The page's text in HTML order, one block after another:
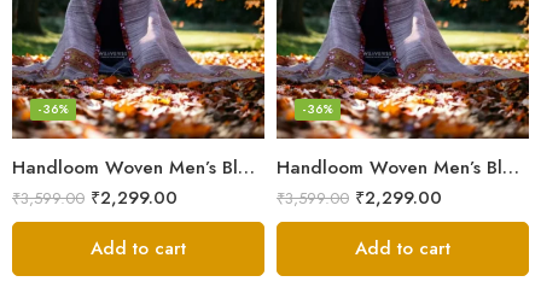
Handloom Woven Men’s Blanket – Himalayan Meditation Shawl
-36%
₹3,599.00 ₹2,299.00
Add to cart
Handloom Woven Men’s Blanket – Himalayan Meditation Shawl
-36%
₹3,599.00 ₹2,299.00
Add to cart
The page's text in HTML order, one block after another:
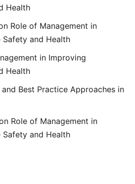
Health
Role of Management in
and Health
in Improving
Health
and Best Practice Approaches in
Role of Management in
and Health
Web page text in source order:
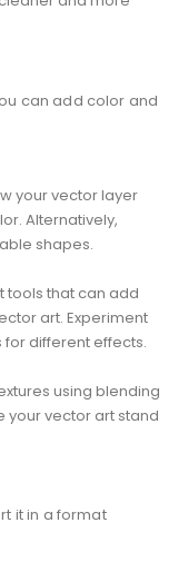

=== TASK INSTRUCTIONS ===
The data above needs to be retyped exactly, with the images left out.

=== SOLVED PROBLEM ===
The page's text in HTML order, one block after another:
Handloom Woven Men’s Blanket – Himalayan Meditation Shawl
-36%
₹3,599.00 ₹2,299.00
Add to cart
Handloom Woven Men’s Blanket – Himalayan Meditation Shawl
-36%
₹3,599.00 ₹2,299.00
Add to cart
The page's text in HTML order, one block after another:
Health
Role of Management in
and Health
in Improving
Health
and Best Practice Approaches in
Role of Management in
and Health
Web page text in source order:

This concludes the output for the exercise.